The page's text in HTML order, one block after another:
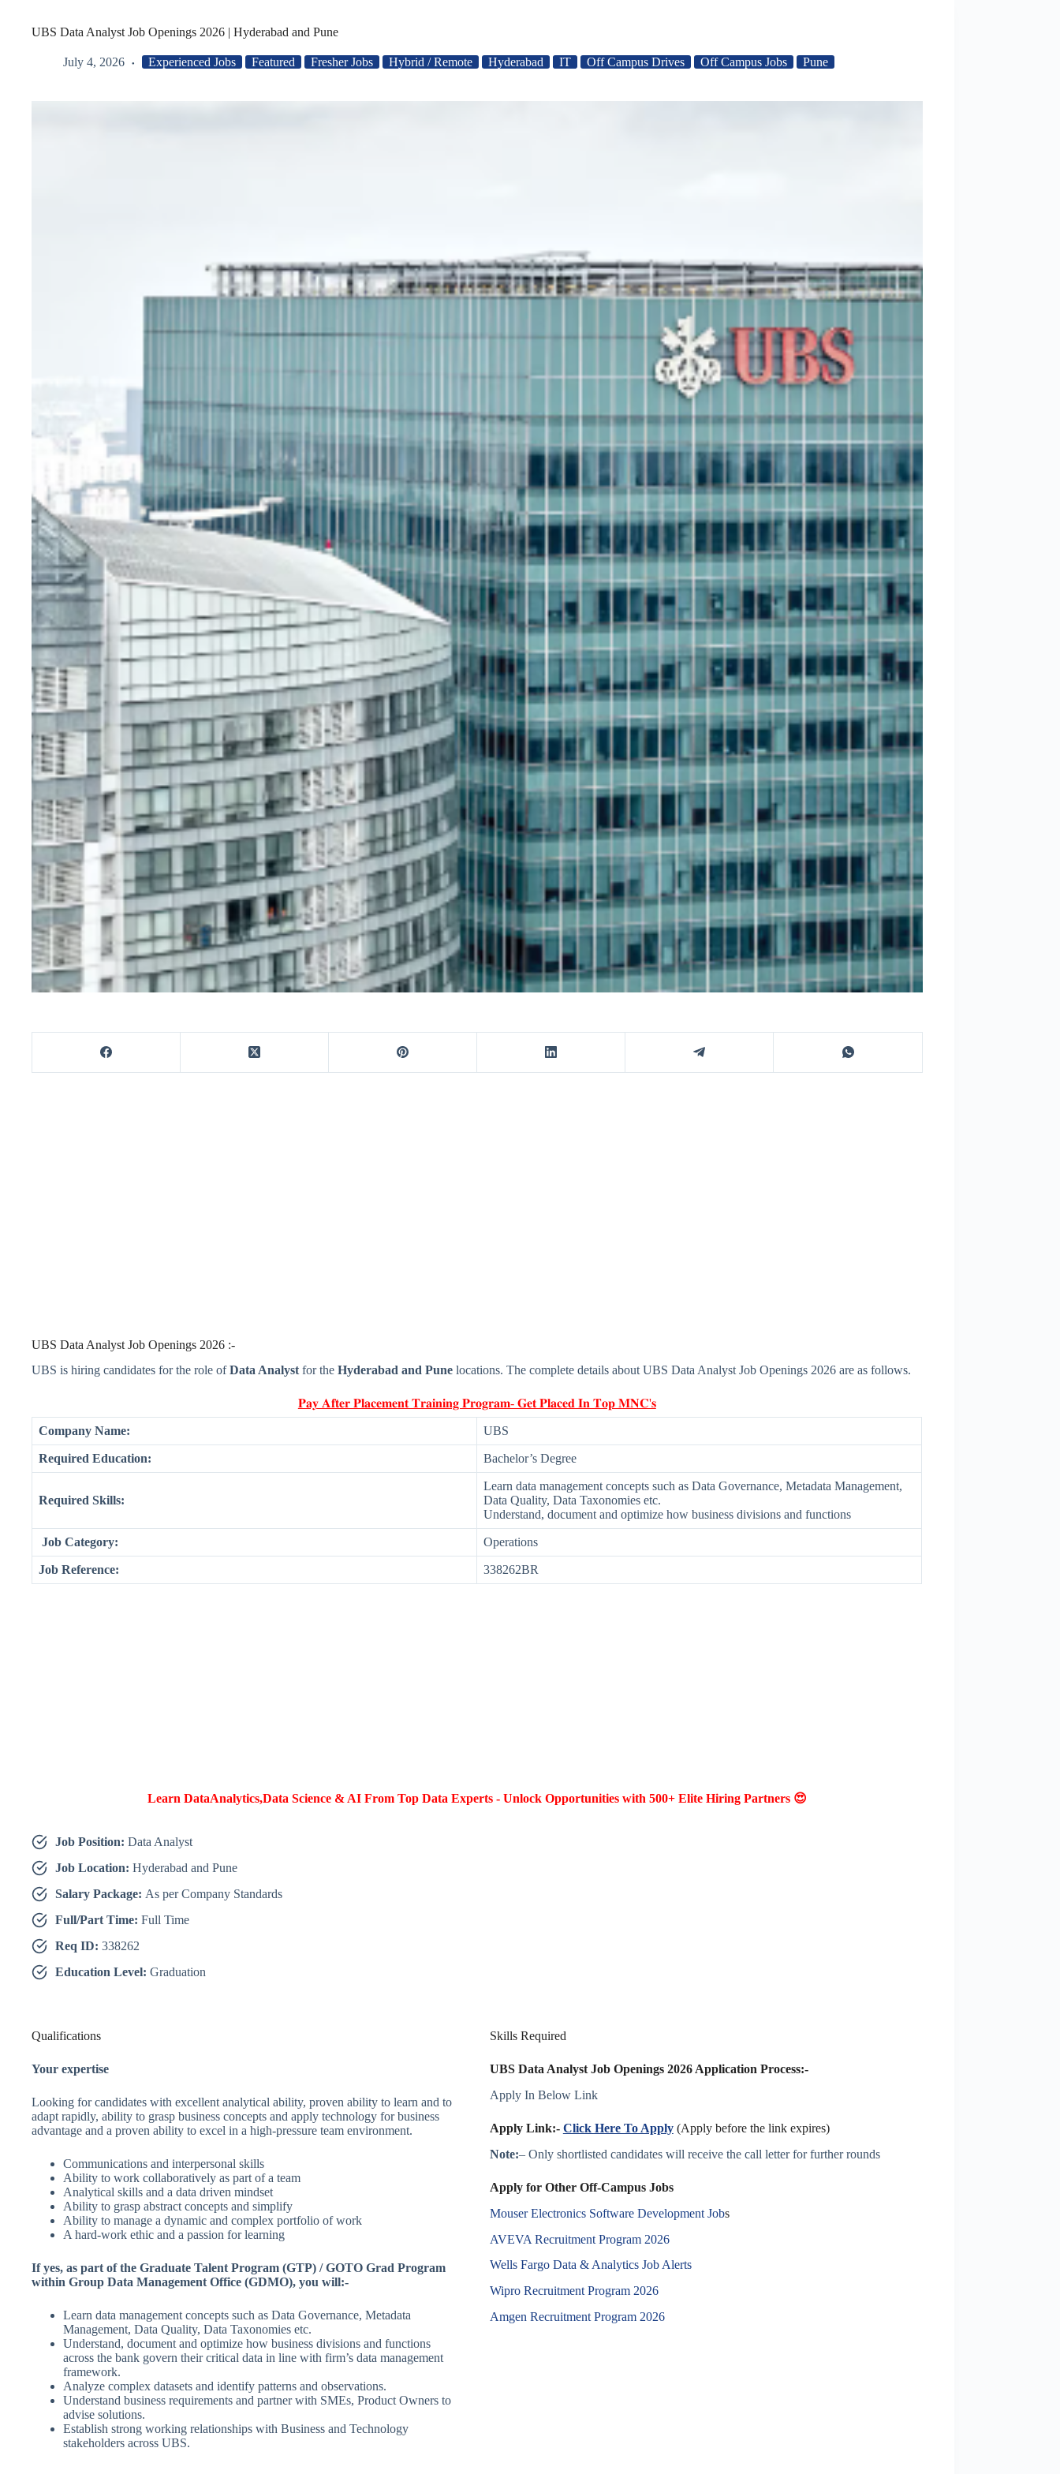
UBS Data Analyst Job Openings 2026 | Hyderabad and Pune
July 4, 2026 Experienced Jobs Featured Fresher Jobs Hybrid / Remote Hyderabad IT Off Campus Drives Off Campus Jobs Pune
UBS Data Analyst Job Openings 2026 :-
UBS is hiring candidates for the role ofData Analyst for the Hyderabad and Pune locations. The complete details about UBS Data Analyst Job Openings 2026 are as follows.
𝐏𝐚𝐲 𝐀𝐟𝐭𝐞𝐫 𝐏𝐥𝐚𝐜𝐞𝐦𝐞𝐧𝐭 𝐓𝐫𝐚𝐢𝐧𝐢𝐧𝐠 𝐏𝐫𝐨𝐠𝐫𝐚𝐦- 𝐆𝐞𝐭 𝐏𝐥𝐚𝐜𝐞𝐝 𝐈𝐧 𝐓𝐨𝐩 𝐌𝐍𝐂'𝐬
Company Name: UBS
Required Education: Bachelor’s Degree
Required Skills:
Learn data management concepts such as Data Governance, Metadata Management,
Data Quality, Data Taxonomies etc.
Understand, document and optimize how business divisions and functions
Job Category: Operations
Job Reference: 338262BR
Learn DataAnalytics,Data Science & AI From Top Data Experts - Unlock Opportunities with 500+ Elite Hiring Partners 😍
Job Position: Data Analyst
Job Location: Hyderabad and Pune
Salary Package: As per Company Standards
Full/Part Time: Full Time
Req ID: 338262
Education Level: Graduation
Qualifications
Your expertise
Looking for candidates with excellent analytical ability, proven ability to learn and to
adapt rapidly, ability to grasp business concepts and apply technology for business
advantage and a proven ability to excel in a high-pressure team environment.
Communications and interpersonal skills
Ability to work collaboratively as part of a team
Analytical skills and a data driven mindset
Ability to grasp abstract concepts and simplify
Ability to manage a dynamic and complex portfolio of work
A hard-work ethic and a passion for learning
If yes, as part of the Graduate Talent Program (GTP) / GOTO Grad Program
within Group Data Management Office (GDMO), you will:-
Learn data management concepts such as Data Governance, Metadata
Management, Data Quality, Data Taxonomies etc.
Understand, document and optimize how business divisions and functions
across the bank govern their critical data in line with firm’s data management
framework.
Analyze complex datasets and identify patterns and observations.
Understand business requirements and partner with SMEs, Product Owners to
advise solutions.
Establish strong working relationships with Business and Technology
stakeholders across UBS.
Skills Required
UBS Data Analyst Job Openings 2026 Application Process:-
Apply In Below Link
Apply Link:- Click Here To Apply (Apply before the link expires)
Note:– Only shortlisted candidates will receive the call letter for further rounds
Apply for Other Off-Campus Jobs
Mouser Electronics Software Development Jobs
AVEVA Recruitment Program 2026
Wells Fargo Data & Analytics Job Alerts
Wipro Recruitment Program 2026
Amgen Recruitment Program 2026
-.-.-
Your goal =
The range runs from the line with "Job Category: Operations" up to and including the line with "Ability to grasp abstract" in the listing above; please write out exactly those lines and nothing more.

Expected answer =
Job Category: Operations
Job Reference: 338262BR
Learn DataAnalytics,Data Science & AI From Top Data Experts - Unlock Opportunities with 500+ Elite Hiring Partners 😍
Job Position: Data Analyst
Job Location: Hyderabad and Pune
Salary Package: As per Company Standards
Full/Part Time: Full Time
Req ID: 338262
Education Level: Graduation
Qualifications
Your expertise
Looking for candidates with excellent analytical ability, proven ability to learn and to
adapt rapidly, ability to grasp business concepts and apply technology for business
advantage and a proven ability to excel in a high-pressure team environment.
Communications and interpersonal skills
Ability to work collaboratively as part of a team
Analytical skills and a data driven mindset
Ability to grasp abstract concepts and simplify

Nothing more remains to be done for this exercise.